**Dataset records:**
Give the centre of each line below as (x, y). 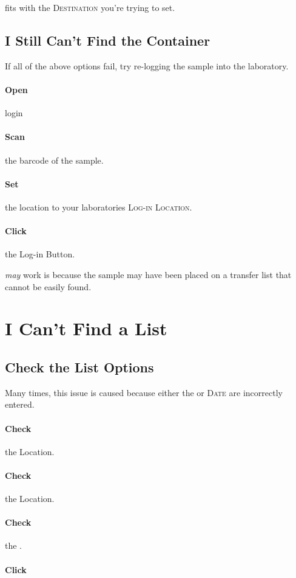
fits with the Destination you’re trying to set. (90, 7)
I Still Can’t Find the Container (108, 40)
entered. (20, 404)
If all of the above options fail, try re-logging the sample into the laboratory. (147, 65)
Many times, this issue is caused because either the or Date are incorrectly (144, 392)
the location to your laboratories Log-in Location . (99, 207)
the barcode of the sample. (54, 160)
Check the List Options (79, 367)
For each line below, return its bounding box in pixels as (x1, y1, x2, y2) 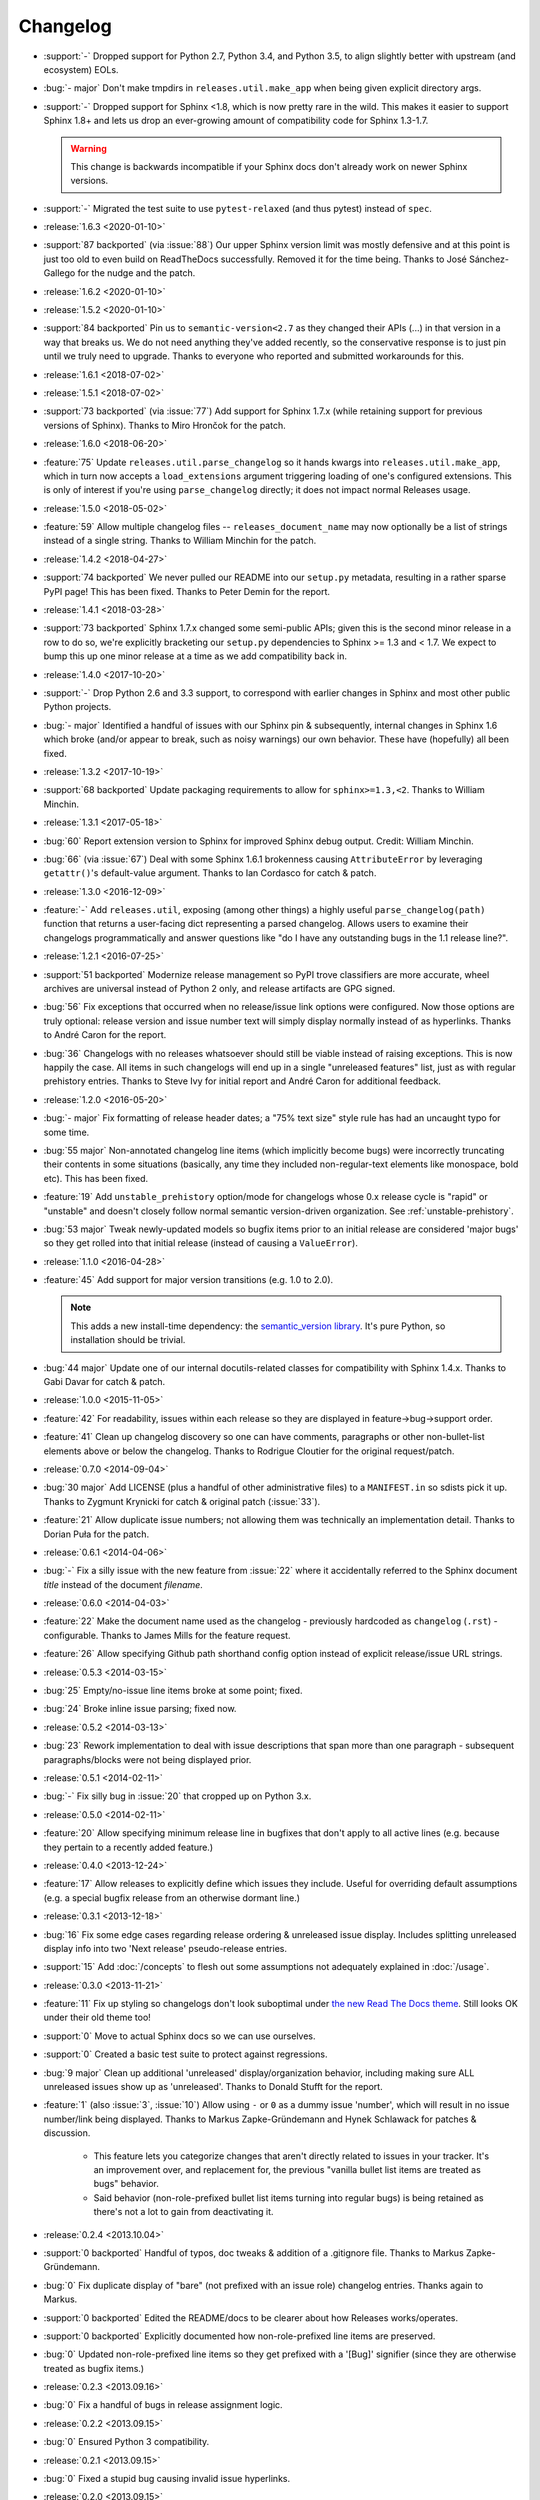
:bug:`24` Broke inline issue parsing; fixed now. (43, 1703, 237, 1715)
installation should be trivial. (70, 1334, 186, 1346)
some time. (43, 1126, 90, 1138)
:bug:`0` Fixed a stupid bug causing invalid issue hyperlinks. (43, 2473, 290, 2485)
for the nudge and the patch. (77, 267, 196, 279)
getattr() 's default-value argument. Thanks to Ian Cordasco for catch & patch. (43, 867, 377, 879)
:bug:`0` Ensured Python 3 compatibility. (43, 2436, 210, 2448)
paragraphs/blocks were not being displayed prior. (43, 1753, 252, 1765)
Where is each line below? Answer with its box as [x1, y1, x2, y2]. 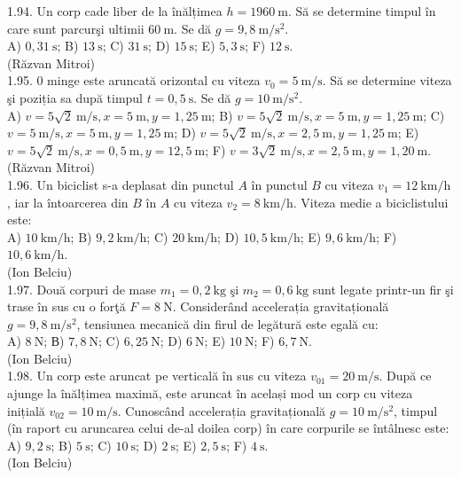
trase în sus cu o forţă [7, 297, 126, 316]
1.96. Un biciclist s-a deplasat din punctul [7, 175, 234, 193]
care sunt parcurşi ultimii [7, 19, 145, 37]
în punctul [251, 175, 308, 193]
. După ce [379, 366, 432, 385]
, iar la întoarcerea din [7, 192, 129, 211]
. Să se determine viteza [322, 71, 452, 90]
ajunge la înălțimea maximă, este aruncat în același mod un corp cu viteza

**Required action:**
Scan the data above; copy every line where "sample" appears.

**Exercise solution:**
If all of the above options fail, try re-logging the sample into the laboratory. (147, 65)
the barcode of the sample. (54, 160)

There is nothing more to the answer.